The objective of the renderer is to take in a set of 3d data and produce a representative mesh. However, on the GPU this presents a few obstacles. Firstly, the pipeline requires vertex input. So in order to iterate the 3d data, a script will have to provide the shader with an input mesh, being an array of vertices that match up in size to the 3d data that is going to be processed. From here, the incoming vertex’s local position should be usable as the indices to the current position in the 3d data. However, a further complication arises in how that 3d data can be passed to the shader. Ideally it would be a uniform bool3, but currently (Unity 4.3), its not possible to pass arrayed data in via uniforms. Fortunately, it is possible to pass 2d textures. So in order to get the data into the shader, it has to be generated, then encoded into a texture, then that texture has to be passed into the shader.

The data size I will be working with will be 16x16x16 voxels. This means that my data textures will have to be 16x256 to store that information. The incoming vertex’s x and z will be divided by 16 and 256 respectively to convert them from local space coordinates to pixel offsets in the data texture. The y coordinate (height) will be multiplied by a 16 pixel offset and added to the z pixel offset in order to move up and down the 16x16 slices of pixel data stored in the texture. If the alpha value of the current pixel is 0, then the current vertex will not be converted into a voxel. If the alpha value is not 0, a voxel will be placed at that position and the color of that pixel will be passed into the voxel’s vertices’ color attributes. The project’s main scene (titled Main.unity) will contain a number of different meshes procedurally generated by the voxel renderer shader program. As their inputs, they will use 16x256 pngs that are passed in via their _VoxelData texture property, which can be changed in real time to reconstruct the mesh with a different set of voxel data.

Closing thoughts:

Having written a CPU based voxel renderer over the summer, I was excited to see the performance gains from a GPU based one. On the CPU, writing the renderer did not take too long, but I found myself spending hours thinking of ways to speed it up, reduce complexity and hide the work of generating the mesh and collision mesh. Getting rid of the small frame drops associated with generating a new piece of noise was very difficult, and not something that I solved to a satisfactory degree. Implementing the renderer on the GPU was a bit strange to wrap my head around, but there was a lot of practical information both in the whitepages on voxel rendering and more generally on the Nvidia website on the Cg language. I had expected some performance gain in moving the renderer to the GPU, but not the dramatic effect that it actually had. One of the first things I tried to do once I had finished the renderer was to stress test it. On the school computers, I got up to 1.5 million polygons at real time framerates, which really impressed me.

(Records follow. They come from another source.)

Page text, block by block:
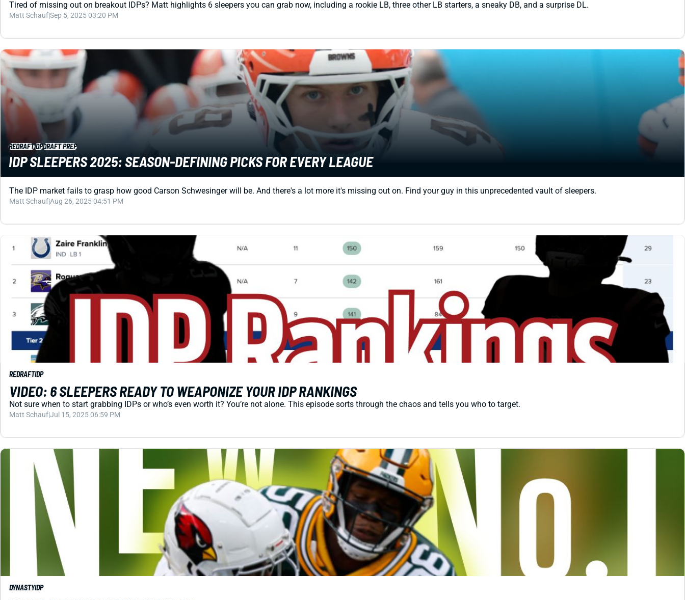
Tired of missing out on breakout IDPs? Matt highlights 6 sleepers you can grab now, including a rookie LB, three other LB starters, a sneaky DB, and a surprise DL.
Matt Schauf|Sep 5, 2025 03:20 PM
REDRAFTIDPDRAFT PREP
IDP SLEEPERS 2025: SEASON-DEFINING PICKS FOR EVERY LEAGUE
The IDP market fails to grasp how good Carson Schwesinger will be. And there's a lot more it's missing out on. Find your guy in this unprecedented vault of sleepers.
Matt Schauf|Aug 26, 2025 04:51 PM
REDRAFTIDP
VIDEO: 6 SLEEPERS READY TO WEAPONIZE YOUR IDP RANKINGS
Not sure when to start grabbing IDPs or who’s even worth it? You’re not alone. This episode sorts through the chaos and tells you who to target.
Matt Schauf|Jul 15, 2025 06:59 PM
DYNASTYIDP
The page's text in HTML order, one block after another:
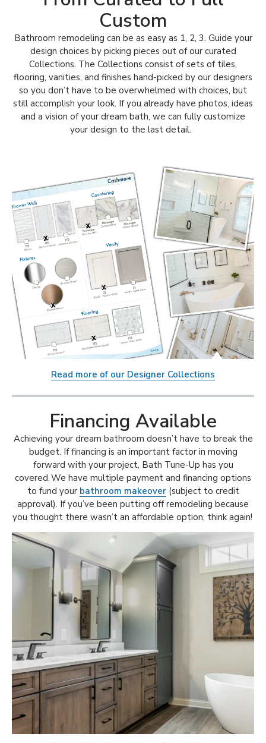
Custom
Bathroom remodeling can be as easy as 1, 2, 3. Guide your
design choices by picking pieces out of our curated
Collections. The Collections consist of sets of tiles,
flooring, vanities, and finishes hand-picked by our designers
so you don’t have to be overwhelmed with choices, but
still accomplish your look. If you already have photos, ideas
and a vision of your dream bath, we can fully customize
your design to the last detail.
Read more of our Designer Collections
Financing Available
Achieving your dream bathroom doesn’t have to break the
budget. If financing is an important factor in moving
forward with your project, Bath Tune-Up has you
covered. We have multiple payment and financing options
to fund your bathroom makeover(subject to credit
approval). If you’ve been putting off remodeling because
you thought there wasn’t an affordable option, think again!
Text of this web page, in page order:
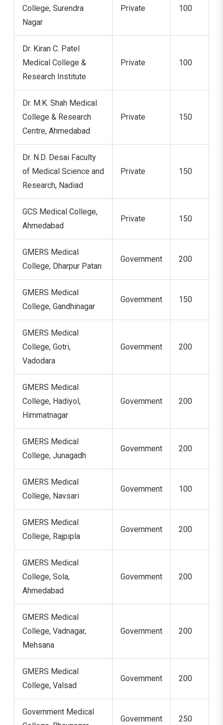
College, Surendra
Nagar
Private 100
Dr. Kiran C. Patel
Medical College &
Research Institute
Private 100
Dr. M.K. Shah Medical
College & Research
Centre, Ahmedabad
Private 150
Dr. N.D. Desai Faculty
of Medical Science and
Research, Nadiad
Private 150
GCS Medical College,
Ahmedabad
Private 150
GMERS Medical
College, Dharpur Patan
Government 200
GMERS Medical
College, Gandhinagar
Government 150
GMERS Medical
College, Gotri,
Vadodara
Government 200
GMERS Medical
College, Hadiyol,
Himmatnagar
Government 200
GMERS Medical
College, Junagadh
Government 200
GMERS Medical
College, Navsari
Government 100
GMERS Medical
College, Rajpipla
Government 200
GMERS Medical
College, Sola,
Ahmedabad
Government 200
GMERS Medical
College, Vadnagar,
Mehsana
Government 200
GMERS Medical
College, Valsad
Government 200
Government Medical
Government 250
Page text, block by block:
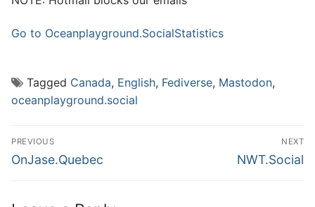
Go to Oceanplayground.SocialStatistics
Tagged Canada, English, Fediverse, Mastodon,
oceanplayground.social
Post
navigation
PREVIOUS
Previous
OnJase.Quebec
NEXT
Next
NWT.Social
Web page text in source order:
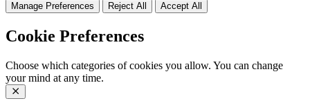
Manage Preferences Reject All Accept All
Cookie Preferences
Choose which categories of cookies you allow. You can change
your mind at any time.
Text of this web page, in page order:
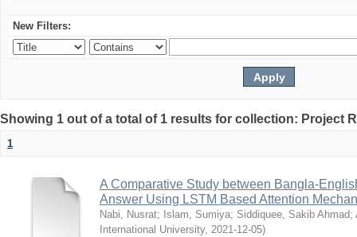
New Filters:
Showing 1 out of a total of 1 results for collection: Project
1
A Comparative Study between Bangla-
Answer Using LSTM Based Attention
Nabi, Nusrat; Islam, Sumiya; Siddiquee, Sakib Ahmad;
International University, 2021-12-05)
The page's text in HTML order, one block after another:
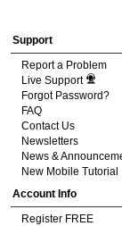
Support
Report a Problem
Live Support
Forgot Password?
FAQ
Contact Us
Newsletters
News &
New Mobile Tutorial
Account Info
Register FREE
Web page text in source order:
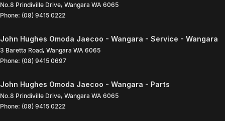
No.8 Prindiville Drive, Wangara WA 6065
Phone: (08) 9415 0222
John Hughes Omoda Jaecoo - Wangara - Service - Wangara
3 Baretta Road, Wangara WA 6065
Phone: (08) 9415 0697
John Hughes Omoda Jaecoo - Wangara - Parts
No.8 Prindiville Drive, Wangara WA 6065
Phone: (08) 9415 0222
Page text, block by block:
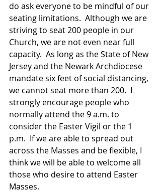
do ask everyone to be mindful of our
seating limitations.  Although we are
striving to seat 200 people in our
Church, we are not even near full
capacity.  As long as the State of New
Jersey and the Newark Archdiocese
mandate six feet of social distancing,
we cannot seat more than 200.  I
strongly encourage people who
normally attend the 9 a.m. to
consider the Easter Vigil or the 1
p.m.  If we are able to spread out
across the Masses and be flexible, I
think we will be able to welcome all
those who desire to attend Easter
Masses.
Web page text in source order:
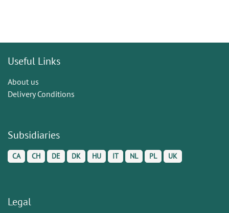
Useful Links
About us
Delivery Conditions
Subsidiaries
CA CH DE DK HU IT NL PL UK
Legal

Writing this program has absolutely sold me on the power of the GPU to process big data. The problems of simulating water, smoke, etc. in interactive real time don’t seem so much like science fiction to me anymore. It was eyeopening to see all the extremely open and hard work going into the solutions to these problems. Going forward, I want to learn how to generate a PhysX collision mesh to match the mesh generated for drawing. I have the vague notion that it involves processing the voxel data in a compute shader, then passing the data both to the physics engine and the graphics pipeline for collision detection and rendering, but really understanding and solving that problem will be a problem for another day.